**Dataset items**
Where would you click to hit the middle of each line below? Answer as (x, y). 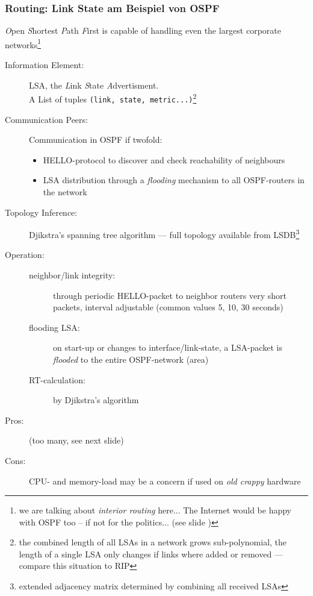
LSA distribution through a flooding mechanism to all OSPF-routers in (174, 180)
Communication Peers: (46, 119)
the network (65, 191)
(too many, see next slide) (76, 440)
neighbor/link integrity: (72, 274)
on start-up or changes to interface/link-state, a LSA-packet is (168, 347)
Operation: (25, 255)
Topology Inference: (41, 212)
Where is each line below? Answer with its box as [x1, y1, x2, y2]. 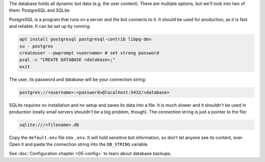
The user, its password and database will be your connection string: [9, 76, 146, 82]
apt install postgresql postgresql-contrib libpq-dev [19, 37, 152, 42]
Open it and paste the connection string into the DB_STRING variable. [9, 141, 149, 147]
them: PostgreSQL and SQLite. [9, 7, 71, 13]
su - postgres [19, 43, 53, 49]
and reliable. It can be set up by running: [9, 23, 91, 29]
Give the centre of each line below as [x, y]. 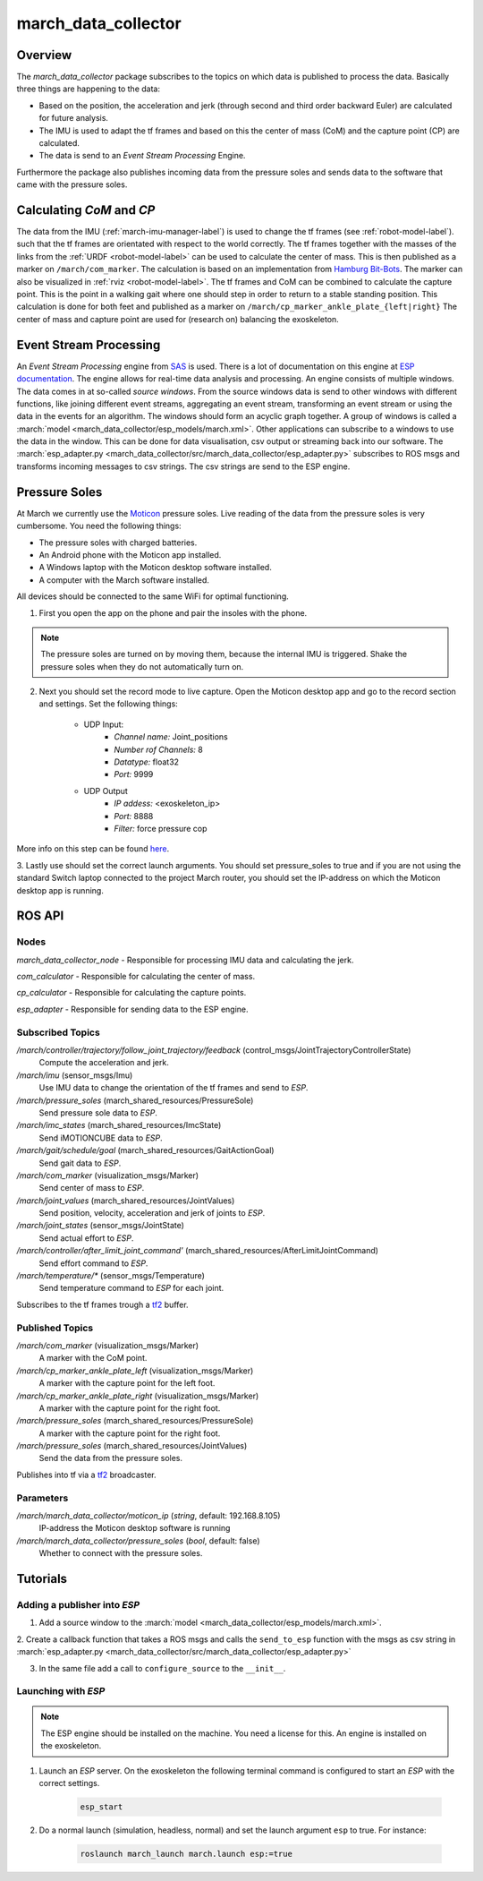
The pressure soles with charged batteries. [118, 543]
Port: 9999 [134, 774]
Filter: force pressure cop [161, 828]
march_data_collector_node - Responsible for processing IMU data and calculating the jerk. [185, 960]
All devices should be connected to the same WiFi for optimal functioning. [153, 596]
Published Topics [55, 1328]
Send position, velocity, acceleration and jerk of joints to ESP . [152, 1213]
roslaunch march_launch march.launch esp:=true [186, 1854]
==
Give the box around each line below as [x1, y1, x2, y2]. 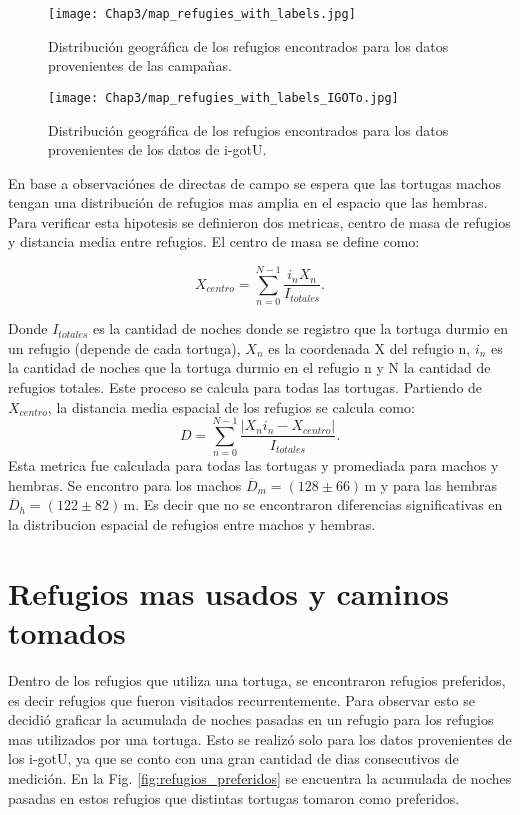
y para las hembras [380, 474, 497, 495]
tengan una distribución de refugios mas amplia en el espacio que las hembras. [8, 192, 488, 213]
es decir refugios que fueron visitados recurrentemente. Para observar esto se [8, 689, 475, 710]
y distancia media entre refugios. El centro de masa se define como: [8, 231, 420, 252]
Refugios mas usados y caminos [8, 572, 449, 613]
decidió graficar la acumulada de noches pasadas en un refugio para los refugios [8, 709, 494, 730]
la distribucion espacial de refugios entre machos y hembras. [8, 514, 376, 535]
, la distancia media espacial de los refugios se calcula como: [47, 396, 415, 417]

**Task brief**
Where a line of the data includes the string "hembras", list that line.

**Solution to this exercise**
y para las hembras [380, 474, 497, 495]
tengan una distribución de refugios mas amplia en el espacio que las hembras. [8, 192, 488, 213]
la distribucion espacial de refugios entre machos y hembras. [8, 514, 376, 535]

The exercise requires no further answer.